News
3D printing bone tissue
Jun 28 2022
In a promising pilot study, researchers have shown that a handheld 3D printing pen can successfully print living cells in surgery to repair cartilage defects in sheep.
ARC Centre of Excellence for Electromaterials Science (ACES) Director Prof Gordon Wallace said the study is the culmination of four years of work in the laboratory for his multidisciplinary team and orthopaedic surgeons from St Vincent’s Hospital, Melbourne.

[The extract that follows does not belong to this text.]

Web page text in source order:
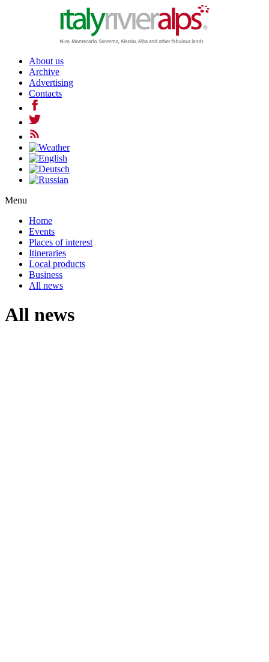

“To our knowledge, this is the first time a handheld bioprinter has been used in surgery and the results are very promising, and bring us a step closer to human clinical trials” he said.
The device, the brainchild of orthopaedic surgeon Prof Peter Choong from St Vincent’s Hospital, Melbourne, was designed to offer a solution for people at risk of developing osteoarthritis, a painful condition which occurs when there is damage to joint cartilage.
His team along with Prof Wallace’s team worked together to design, refine and fabricate the biopen and the bioink that enables optimal performance.
The biopen will allow a surgeon to make a bespoke implant to fit the exact size of the defect during surgery, using the patient’s own cells to encourage cartilage regeneration. The bioink is a customised formulation that protects the cells during the process and enables them to be arranged in an appropriate manner in the defect.
It is less invasive and potentially more effective than current treatments.
The study involved operating on eight sheep, with one knee on each sheep repaired with the Biopen and another using a conventional method already used in humans.
“The results were exceptional, certainly better than expected. We found that the biopen performed markedly better in terms of quality and characteristics of new cartilage formation,” said Orthopaedic surgeon Claudia di Bella who ran the study.
“The main goal of the study was to test the translation ability of this technique and its applicability in the surgical field, and this was certainly achieved.”
The biopen will become a valuable treatment option for patients with cartilage injuries, not only for pain relief, but also for a biological reconstitution of their joint, which would prevent or delay the onset of arthritis.
This type of work represents the perfect example where scientists and clinicians combine to provide bioengineering solutions for human disease.
The next step for the team is to look at the long term efficacy of the treatment in animal models.
The study was published in the journal of Tissue Engineering and Regenerative Medicine.